Each child process must initialize its own CLH instance.
* When using the `multiprocessing` module in "spawn" (non-fork) mode, each child process must create
its OWN instance of the handler (`ConcurrentRotatingFileHandler`). The child target function
should call code that initializes a new CLH instance.
* This requirement does not apply to threads within a given process. Different threads within a
process can use the same CLH instance. Thread locking is handled automatically.
* This also does not apply to `fork()` based child processes such as gunicorn --preload.
Child processes of a fork() call should be able to inherit the CLH object instance.
* This limitation exists because the CLH object can't be serialized, passed over a network or
pipe, and reconstituted at the other end.
* It is important that every process or thread writing to a given logfile must all use the same
settings, especially related to file rotation. Also do not attempt to mix different handler
classes writing to the same file, e.g. do not also use a `RotatingFileHandler` on the same file.

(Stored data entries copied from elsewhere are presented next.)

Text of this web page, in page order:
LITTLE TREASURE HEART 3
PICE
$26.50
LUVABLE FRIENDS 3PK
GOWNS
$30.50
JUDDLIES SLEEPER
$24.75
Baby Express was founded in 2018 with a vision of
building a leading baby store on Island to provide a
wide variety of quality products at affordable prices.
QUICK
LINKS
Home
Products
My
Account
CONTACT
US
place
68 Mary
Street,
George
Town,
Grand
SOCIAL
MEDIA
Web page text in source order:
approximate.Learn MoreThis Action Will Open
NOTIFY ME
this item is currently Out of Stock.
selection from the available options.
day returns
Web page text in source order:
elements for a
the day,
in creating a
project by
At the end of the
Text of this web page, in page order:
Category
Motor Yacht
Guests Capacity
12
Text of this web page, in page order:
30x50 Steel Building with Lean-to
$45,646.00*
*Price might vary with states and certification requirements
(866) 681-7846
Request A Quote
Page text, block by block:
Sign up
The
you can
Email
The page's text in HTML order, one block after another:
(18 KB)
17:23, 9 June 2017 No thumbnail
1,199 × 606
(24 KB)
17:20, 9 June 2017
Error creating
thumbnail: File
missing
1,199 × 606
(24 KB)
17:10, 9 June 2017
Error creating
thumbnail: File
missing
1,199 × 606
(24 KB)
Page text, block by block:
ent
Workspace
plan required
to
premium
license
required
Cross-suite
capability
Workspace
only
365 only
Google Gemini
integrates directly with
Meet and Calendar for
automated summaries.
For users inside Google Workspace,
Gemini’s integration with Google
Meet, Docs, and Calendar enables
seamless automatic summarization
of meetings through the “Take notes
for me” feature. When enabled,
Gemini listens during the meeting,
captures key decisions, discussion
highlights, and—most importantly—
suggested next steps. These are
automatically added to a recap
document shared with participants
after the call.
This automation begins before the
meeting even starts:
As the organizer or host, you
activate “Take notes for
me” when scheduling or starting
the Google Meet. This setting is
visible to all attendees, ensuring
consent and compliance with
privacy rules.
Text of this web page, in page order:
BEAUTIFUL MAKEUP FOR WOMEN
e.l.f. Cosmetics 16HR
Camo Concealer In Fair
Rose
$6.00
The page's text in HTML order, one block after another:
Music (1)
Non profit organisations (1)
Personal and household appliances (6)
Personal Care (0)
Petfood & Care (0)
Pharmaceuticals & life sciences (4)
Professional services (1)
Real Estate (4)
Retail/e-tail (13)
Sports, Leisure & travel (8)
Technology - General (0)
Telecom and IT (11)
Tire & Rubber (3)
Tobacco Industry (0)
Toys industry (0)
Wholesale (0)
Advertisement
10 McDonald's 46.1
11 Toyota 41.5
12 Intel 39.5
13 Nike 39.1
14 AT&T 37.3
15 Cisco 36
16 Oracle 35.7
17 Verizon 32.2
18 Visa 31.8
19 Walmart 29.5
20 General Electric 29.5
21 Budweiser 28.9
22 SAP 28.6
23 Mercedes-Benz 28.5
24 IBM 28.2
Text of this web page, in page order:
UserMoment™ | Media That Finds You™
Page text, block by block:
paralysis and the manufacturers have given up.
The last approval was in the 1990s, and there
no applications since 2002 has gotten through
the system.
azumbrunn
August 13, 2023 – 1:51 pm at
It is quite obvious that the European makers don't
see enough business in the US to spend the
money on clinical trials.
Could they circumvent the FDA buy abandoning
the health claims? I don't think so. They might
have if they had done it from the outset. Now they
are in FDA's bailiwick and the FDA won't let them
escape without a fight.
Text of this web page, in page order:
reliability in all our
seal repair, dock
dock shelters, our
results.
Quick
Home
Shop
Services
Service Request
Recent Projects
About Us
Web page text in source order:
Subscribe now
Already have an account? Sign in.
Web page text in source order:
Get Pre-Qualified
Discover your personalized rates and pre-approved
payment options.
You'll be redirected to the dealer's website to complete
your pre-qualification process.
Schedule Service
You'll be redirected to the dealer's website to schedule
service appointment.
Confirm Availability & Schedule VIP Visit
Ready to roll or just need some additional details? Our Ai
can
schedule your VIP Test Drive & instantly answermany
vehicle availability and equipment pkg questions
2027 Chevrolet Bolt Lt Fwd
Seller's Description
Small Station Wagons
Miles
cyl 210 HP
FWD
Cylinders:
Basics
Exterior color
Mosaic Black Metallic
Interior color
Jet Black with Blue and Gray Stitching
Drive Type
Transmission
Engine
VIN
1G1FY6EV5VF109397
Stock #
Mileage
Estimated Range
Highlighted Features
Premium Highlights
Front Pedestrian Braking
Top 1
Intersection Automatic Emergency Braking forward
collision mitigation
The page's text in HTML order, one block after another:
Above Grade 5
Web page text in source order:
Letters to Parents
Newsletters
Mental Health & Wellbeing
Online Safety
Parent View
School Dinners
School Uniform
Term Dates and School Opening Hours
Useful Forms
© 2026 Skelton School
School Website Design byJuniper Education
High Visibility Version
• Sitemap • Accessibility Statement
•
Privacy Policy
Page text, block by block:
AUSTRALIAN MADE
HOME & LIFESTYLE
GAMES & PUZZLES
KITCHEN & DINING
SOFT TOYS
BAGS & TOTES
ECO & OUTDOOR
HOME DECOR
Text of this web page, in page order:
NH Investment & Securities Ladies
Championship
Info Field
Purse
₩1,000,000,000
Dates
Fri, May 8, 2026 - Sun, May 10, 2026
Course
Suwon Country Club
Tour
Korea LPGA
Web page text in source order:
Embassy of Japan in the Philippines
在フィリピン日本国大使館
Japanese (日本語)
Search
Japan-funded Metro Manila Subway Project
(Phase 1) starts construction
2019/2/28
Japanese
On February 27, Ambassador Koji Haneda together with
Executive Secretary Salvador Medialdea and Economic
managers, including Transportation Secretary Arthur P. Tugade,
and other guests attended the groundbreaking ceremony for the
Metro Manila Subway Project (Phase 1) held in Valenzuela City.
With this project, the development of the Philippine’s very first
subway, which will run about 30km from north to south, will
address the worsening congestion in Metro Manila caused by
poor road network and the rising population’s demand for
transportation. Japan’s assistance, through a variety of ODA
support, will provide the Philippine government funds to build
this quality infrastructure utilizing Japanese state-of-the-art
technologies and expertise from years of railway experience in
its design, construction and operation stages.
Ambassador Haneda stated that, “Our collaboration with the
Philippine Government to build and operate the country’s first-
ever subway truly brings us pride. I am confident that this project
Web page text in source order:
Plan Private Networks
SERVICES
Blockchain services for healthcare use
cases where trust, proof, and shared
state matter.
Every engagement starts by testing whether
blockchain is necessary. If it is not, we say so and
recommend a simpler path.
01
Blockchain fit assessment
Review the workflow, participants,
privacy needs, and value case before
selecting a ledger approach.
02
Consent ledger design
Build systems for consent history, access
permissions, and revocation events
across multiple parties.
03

* Special attention may need to be paid when the log file being written to resides on a network
shared drive or a cloud synced folder (Dropbox, Google Drive, etc.). Whether the multiprocess
advisory lock technique (via portalocker) works in these folders may depend on the details of
your configuration.
Note that a `lock_file_directory` setting (kwarg) now exists (as of v0.9.21) which lets you
place the lockfile at a different location from the main logfile. This might solve problems
related to trying to lock files in network shares or cloud folders (Dropbox, Google Drive, etc.)
However, if multiple hosts are writing to the same shared logfile, they must also have access
to the same lock file.
Alternatively, you may be able to set your cloud sync software to ignore all `.lock` files.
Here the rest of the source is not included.